Nevertheless, Waage has continued to bring up the voicemail. Keeping it out there against Blake’s wishes has, to some, raised questions about Waage’s own character. But he says that though he has since spoken with Blake and she has wished him well, he has not apologized for continuing to refer to the voicemail. He insists that the recording is part of a larger pattern of “questionable” behavior by Hill.
Hill, meanwhile, says Waage is using the issue to distract from what he calls his solid record.
The Blake tape appeared to be fading away until Rice popped up. He is now sending the recording to registered voters, with an anti-Hill message.

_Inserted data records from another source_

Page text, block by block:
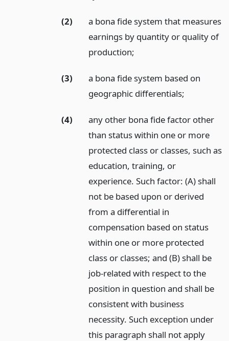
(2)
a bona fide system that measures
earnings by quantity or quality of
production;
(3)
a bona fide system based on
geographic differentials;
(4)
any other bona fide factor other
than status within one or more
protected class or classes, such as
education, training, or
experience. Such factor: (A) shall
not be based upon or derived
from a differential in
compensation based on status
within one or more protected
class or classes; and (B) shall be
job-related with respect to the
position in question and shall be
consistent with business
necessity. Such exception under
this paragraph shall not apply
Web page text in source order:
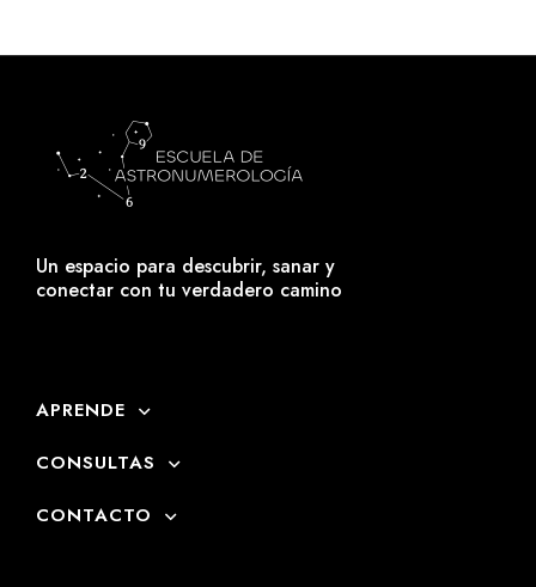
Un espacio para descubrir, sanar y
conectar con tu verdadero camino
APRENDE
CONSULTAS
CONTACTO
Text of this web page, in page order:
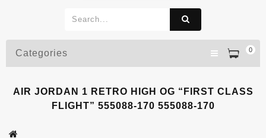
0
Categories
AIR JORDAN 1 RETRO HIGH OG “FIRST CLASS
FLIGHT” 555088-170 555088-170
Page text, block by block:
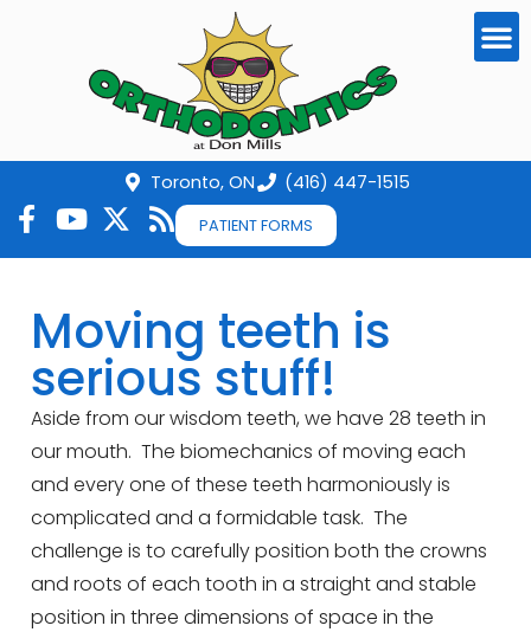
Toronto, ON (416) 447-1515
PATIENT FORMS
Moving teeth is
serious stuff!
Aside from our wisdom teeth, we have 28 teeth in
our mouth. The biomechanics of moving each
and every one of these teeth harmoniously is
complicated and a formidable task. The
challenge is to carefully position both the crowns
and roots of each tooth in a straight and stable
position in three dimensions of space in the
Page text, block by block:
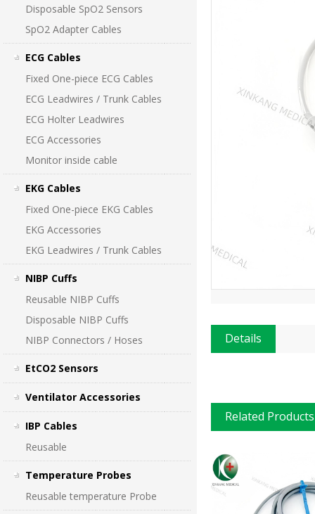
Disposable SpO2 Sensors
SpO2 Adapter Cables
ECG Cables
Fixed One-piece ECG Cables
ECG Leadwires / Trunk Cables
ECG Holter Leadwires
ECG Accessories
Monitor inside cable
EKG Cables
Fixed One-piece EKG Cables
EKG Accessories
EKG Leadwires / Trunk Cables
NIBP Cuffs
Reusable NIBP Cuffs
Disposable NIBP Cuffs
NIBP Connectors / Hoses
EtCO2 Sensors
Ventilator Accessories
IBP Cables
Reusable
Temperature Probes
Reusable temperature Probe
Details
Related Products
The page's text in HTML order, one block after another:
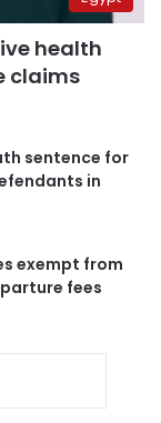
health
claims
sentence for
in
exempt from
fees
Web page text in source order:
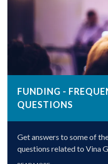
FUNDING -
QUESTIONS
Get answers to some of
questions related to Vina
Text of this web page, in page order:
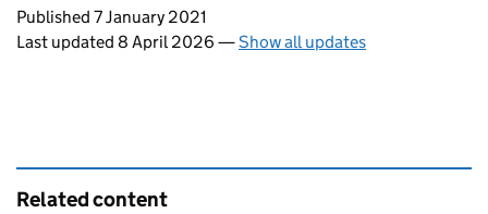
Updates to this page
Published 7 January 2021
Last updated 8 April 2026 —Show all updates
Related content
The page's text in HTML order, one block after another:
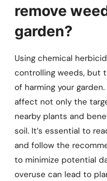
remove
garden?
Using chemical
controlling weeds, but
of harming your
affect not only the
nearby plants and
soil. It’s essential to
and follow the
to minimize potential
overuse can lead to
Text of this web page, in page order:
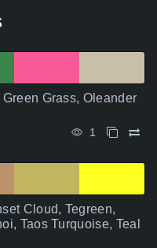
Grass, Oleander
1
Cloud, Tegreen,
Taos Turquoise, Teal
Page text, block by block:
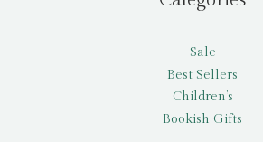
Sale
Best Sellers
Children’s
Bookish Gifts
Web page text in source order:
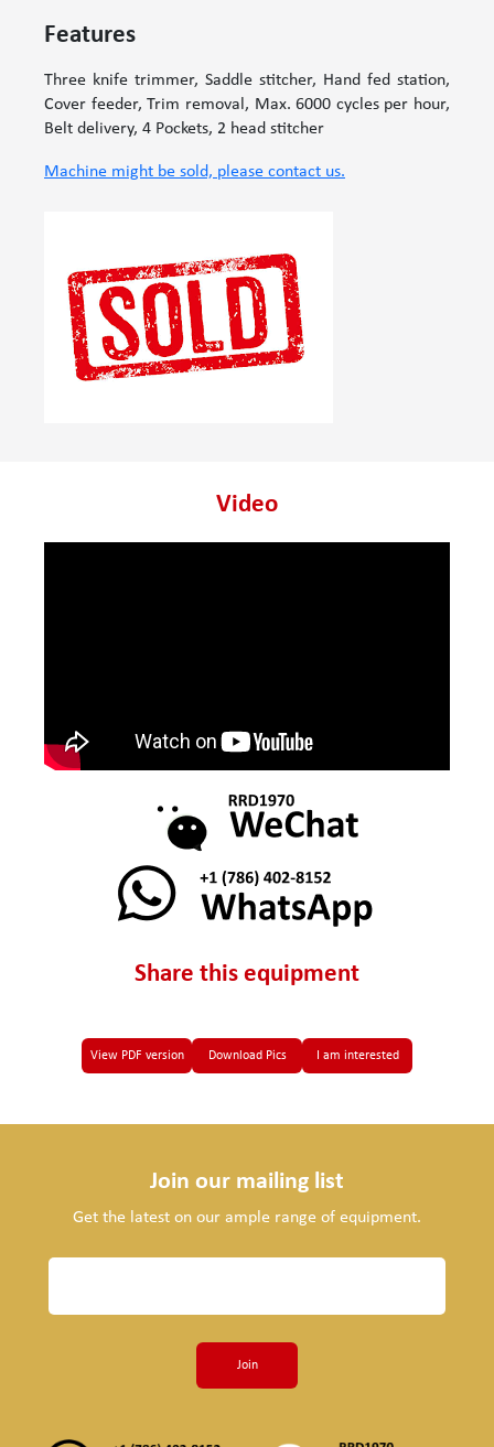
Features
Three knife trimmer, Saddle stitcher, Hand fed station,
Cover feeder, Trim removal, Max. 6000 cycles per hour,
Belt delivery, 4 Pockets, 2 head stitcher
Machine might be sold, please contact us.
Video
Share this equipment
View PDF version Download Pics I am interested
Join our mailing list
Get the latest on our ample range of equipment.
Join
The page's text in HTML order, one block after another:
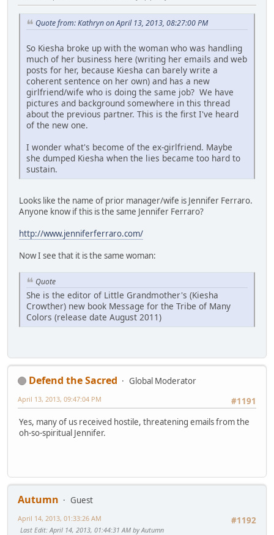
Quote from: Kathryn on April 13, 2013, 08:27:00 PM
So Kiesha broke up with the woman who was handling
much of her business here (writing her emails and web
posts for her, because Kiesha can barely write a
coherent sentence on her own) and has a new
girlfriend/wife who is doing the same job? We have
pictures and background somewhere in this thread
about the previous partner. This is the first I've heard
of the new one.
I wonder what's become of the ex-girlfriend. Maybe
she dumped Kiesha when the lies became too hard to
sustain.
Looks like the name of prior manager/wife is Jennifer Ferraro.
Anyone know if this is the same Jennifer Ferraro?
http://www.jenniferferraro.com/
Now I see that it is the same woman:
Quote
She is the editor of Little Grandmother's (Kiesha
Crowther) new book Message for the Tribe of Many
Colors (release date August 2011)
Defend the Sacred
Global Moderator
#1191
April 13, 2013, 09:47:04 PM
Yes, many of us received hostile, threatening emails from the
oh-so-spiritual Jennifer.
Autumn
Guest
#1192
April 14, 2013, 01:33:26 AM
Last Edit: April 14, 2013, 01:44:31 AM by Autumn
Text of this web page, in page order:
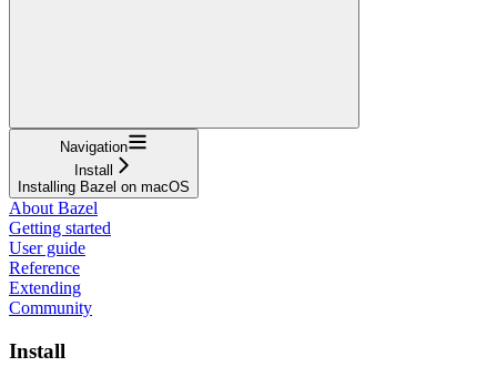
Navigation
Install
Installing Bazel on macOS
About Bazel
Getting started
User guide
Reference
Extending
Community
Install
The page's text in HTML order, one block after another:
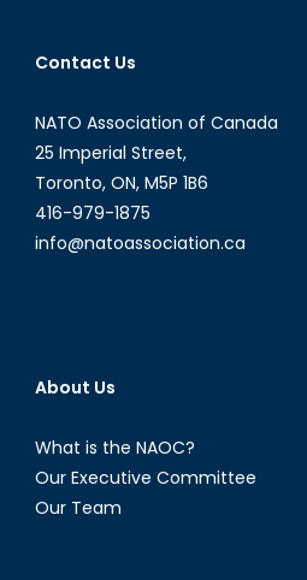
Contact Us
NATO Association of Canada
25 Imperial Street,
Toronto, ON, M5P 1B6
416-979-1875
info@natoassociation.ca
About Us
What is the NAOC?
Our Executive Committee
Our Team
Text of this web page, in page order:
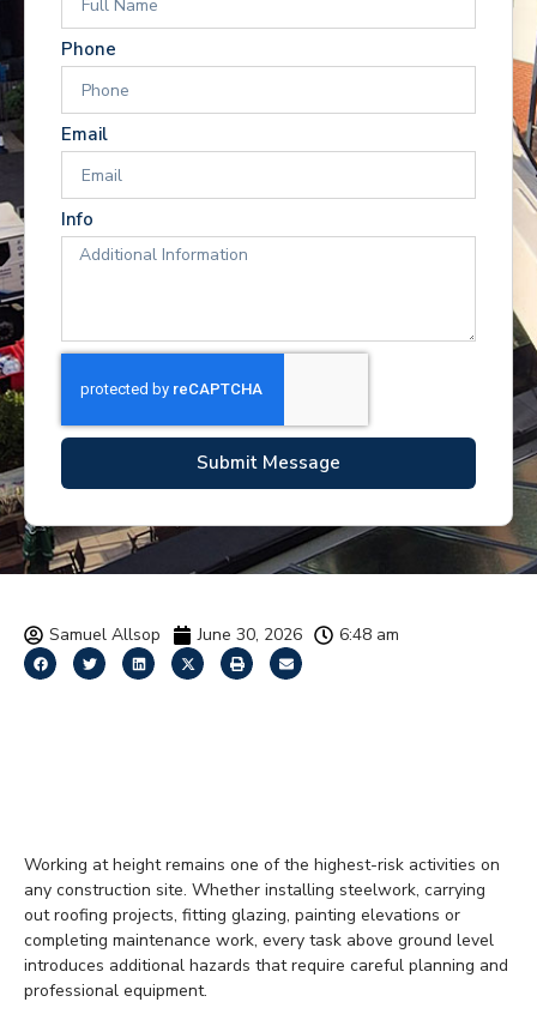
Phone
Email
Info
Submit Message
Samuel Allsop June 30, 2026 6:48 am
Working at height remains one of the highest-risk activities on
any construction site. Whether installing steelwork, carrying
out roofing projects, fitting glazing, painting elevations or
completing maintenance work, every task above ground level
introduces additional hazards that require careful planning and
professional equipment.
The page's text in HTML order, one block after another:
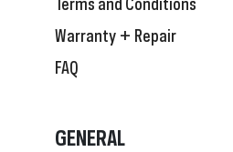
Warranty + Repair
FAQ
GENERAL
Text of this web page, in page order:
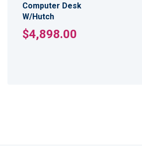
Computer Desk
W/Hutch
$4,898.00
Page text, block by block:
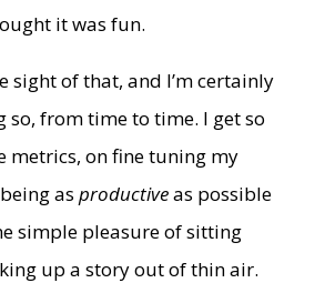
it was fun.
sight of that, and I’m certainly
so, from time to time. I get so
metrics, on fine tuning my
as productiveas possible
simple pleasure of sitting
up a story out of thin air.
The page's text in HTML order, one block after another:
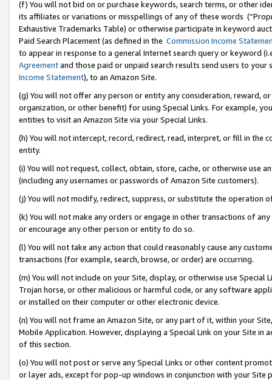
(f) You will not bid on or purchase keywords, search terms, or other
its affiliates or variations or misspellings of any of these words
Exhaustive Trademarks Table) or otherwise participate in keyword
Paid Search Placement (as defined in the Commission Income
to appear in response to a general Internet search query or keyword
Agreementand those paid or unpaid search results send users to
Income Statement), to an Amazon Site.
(g) You will not offer any person or entity any consideration, reward,
organization, or other benefit) for using Special Links. For example,
entities to visit an Amazon Site via your Special Links.
(h) You will not intercept, record, redirect, read, interpret, or fill in
entity.
(i) You will not request, collect, obtain, store, cache, or otherwise use
(including any usernames or passwords of Amazon Site customers).
(j) You will not modify, redirect, suppress, or substitute the operation
(k) You will not make any orders or engage in other transactions of
or encourage any other person or entity to do so.
(l) You will not take any action that could reasonably cause any
transactions (for example, search, browse, or order) are occurring.
(m) You will not include on your Site, display, or otherwise use
Trojan horse, or other malicious or harmful code, or any software
or installed on their computer or other electronic device.
(n) You will not frame an Amazon Site, or any part of it, within your
Mobile Application. However, displaying a Special Link on your Site
of this section.
(o) You will not post or serve any Special Links or other content
or layer ads, except for pop-up windows in conjunction with your
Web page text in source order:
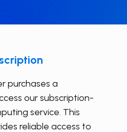
purchases a
our subscription-
service. This
reliable access to
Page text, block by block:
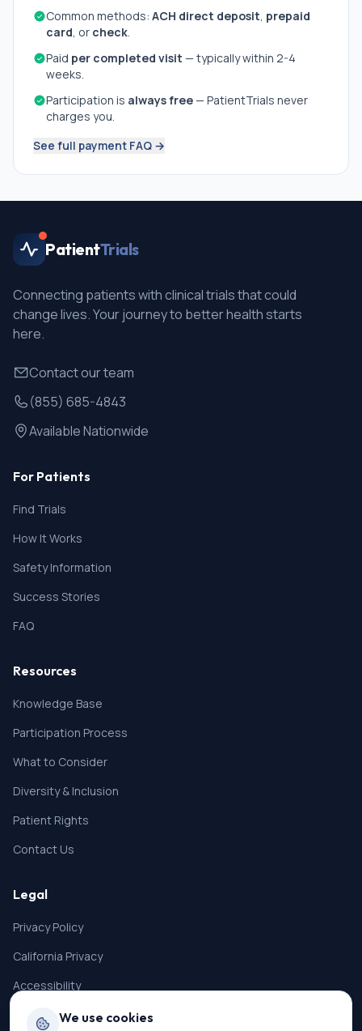
Common methods: ACH direct deposit, prepaid
card, or check.
Paid per completed visit — typically within 2-4
weeks.
Participation is always free— PatientTrials never
charges you.
See full payment FAQ →
PatientTrials
Connecting patients with clinical trials that could
change lives. Your journey to better health starts
here.
Contact our team
(855) 685-4843
Available Nationwide
For Patients
Find Trials
How It Works
Safety Information
Success Stories
FAQ
Resources
Knowledge Base
Participation Process
What to Consider
Diversity & Inclusion
Patient Rights
Contact Us
Legal
Privacy Policy
California Privacy
Accessibility
Terms of Service
We use cookies
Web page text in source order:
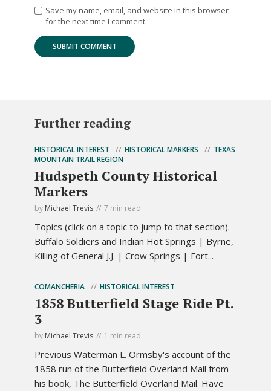
Save my name, email, and website in this browser
for the next time I comment.
Further reading
HISTORICAL INTEREST HISTORICAL MARKERS
TEXAS
MOUNTAIN TRAIL REGION
Hudspeth County Historical
Markers
by Michael Trevis 7 min read
Topics (click on a topic to jump to that section).
Buffalo Soldiers and Indian Hot Springs | Byrne,
Killing of General J.J. | Crow Springs | Fort...
COMANCHERIA HISTORICAL INTEREST
1858 Butterfield Stage Ride Pt.
3
by Michael Trevis 1 min read
Previous Waterman L. Ormsby's account of the
1858 run of the Butterfield Overland Mail from
his book, The Butterfield Overland Mail. Have
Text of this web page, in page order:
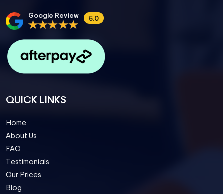
Google Review 5.0
QUICK LINKS
Home
About Us
FAQ
Testimonials
Our Prices
Blog
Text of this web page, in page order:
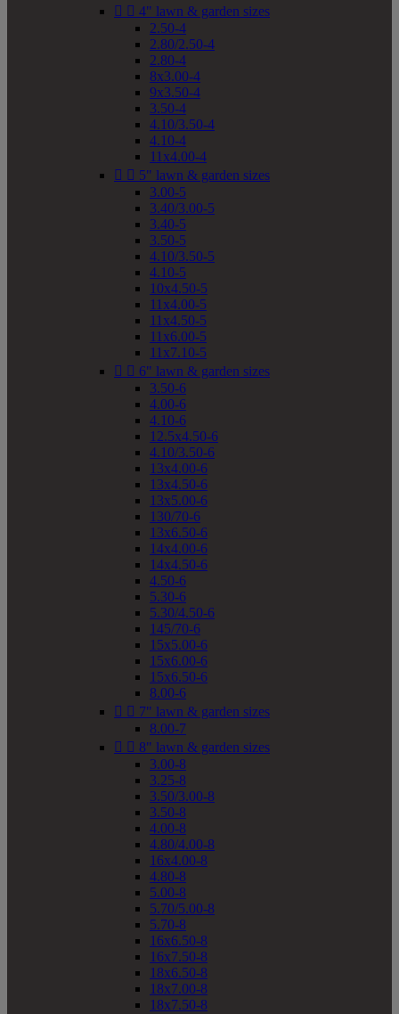
  4" lawn & garden sizes
2.50-4
2.80/2.50-4
2.80-4
8x3.00-4
9x3.50-4
3.50-4
4.10/3.50-4
4.10-4
11x4.00-4
  5" lawn & garden sizes
3.00-5
3.40/3.00-5
3.40-5
3.50-5
4.10/3.50-5
4.10-5
10x4.50-5
11x4.00-5
11x4.50-5
11x6.00-5
11x7.10-5
  6" lawn & garden sizes
3.50-6
4.00-6
4.10-6
12.5x4.50-6
4.10/3.50-6
13x4.00-6
13x4.50-6
13x5.00-6
130/70-6
13x6.50-6
14x4.00-6
14x4.50-6
4.50-6
5.30-6
5.30/4.50-6
145/70-6
15x5.00-6
15x6.00-6
15x6.50-6
8.00-6
  7" lawn & garden sizes
8.00-7
  8" lawn & garden sizes
3.00-8
3.25-8
3.50/3.00-8
3.50-8
4.00-8
4.80/4.00-8
16x4.00-8
4.80-8
5.00-8
5.70/5.00-8
5.70-8
16x6.50-8
16x7.50-8
18x6.50-8
18x7.00-8
18x7.50-8
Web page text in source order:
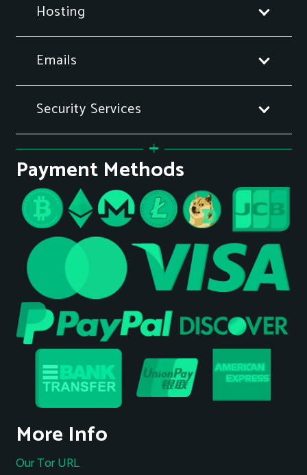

Rice is best known locally for his aggressive — some have said overly aggressive — tactics in defense of off-road riding in the Oceano Dunes state park. He has famously called the employers of, and complained about, people who have spoken or written publicly opposing his views.
Rice also looked up and disseminated histories of grand jury members who took a different view of things, and he once confronted an opponent at his home in the Sierra, telling the man that he happened to be in the neighborhood.
The calls replay Hill’s message to Blake, question his leadership, and stress that the calls were not initiated by Waage. Waage told The Tribune he did not realize Rice was sending the robo-calls. But he has not asked Rice to stop them.
Rice told The Tribune on Wednesday he has the voter registration list and is “working (his) way through it.”